Materials and Methods: Advanced literature research was conducted in the online PubMed database using the keywords 'bone mineral density, 'spinal cord injury, 'skeletal fragility', and 'osteoporotic fractures'. Out of the initial 430 articles, duplicates were removed and the remaining studies were assessed for eligibility. Two reviewers independently extracted data from each study and assessed variable reporting of outcome data. The exclusion criteria were: studies not measuring bone mineral density (BMD), studies comparing SCI to other diseases, animal studies, molecular studies, studies including children, and studies not written in English. The 83 remaining papers were divided into studies focusing on treatment and studies investigating LBM in SCI. Following this step, studies with small patient samples set at 20 patients with SCI for the treatment group and 30 patients for the diagnosis of the LBM group, were also excluded.
Results: In the remaining 32 studies, 18 focused on the diagnosis of LBM in SCI and 14 focused on the various treatment options to address this phenomenon. Most of these studies (n=13) used the dual-energy X-ray absorptiometry (DXA) method to evaluate bone mass while five studies preferred quantitative computed tomography (QCT) measurements and one evaluated LBM using calcaneal qualitative ultrasound. In the treatment group of studies, seven papers administered medication to address LBM and four clinical protocols used physiotherapy methods to reduce bone loss post-SCI while three studies combined medical treatment with physiotherapy.

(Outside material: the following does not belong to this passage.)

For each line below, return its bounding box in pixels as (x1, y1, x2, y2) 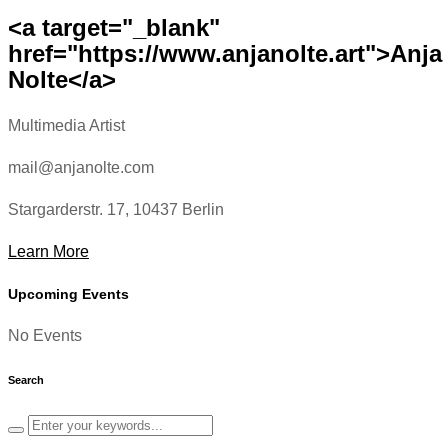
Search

Conclusion: The unawareness of the unique mechanism through which bone is rapidly lost in the first months post-SCI led to initial scientific confusion. In this review, we summarize information to increase physicians’ awareness of the dangers of ‘silent’ osteoporosis progression post-SCI. We have also provided information on the best timing to evaluate bone loss as well as treatment options that could prevent fragility fractures in this population.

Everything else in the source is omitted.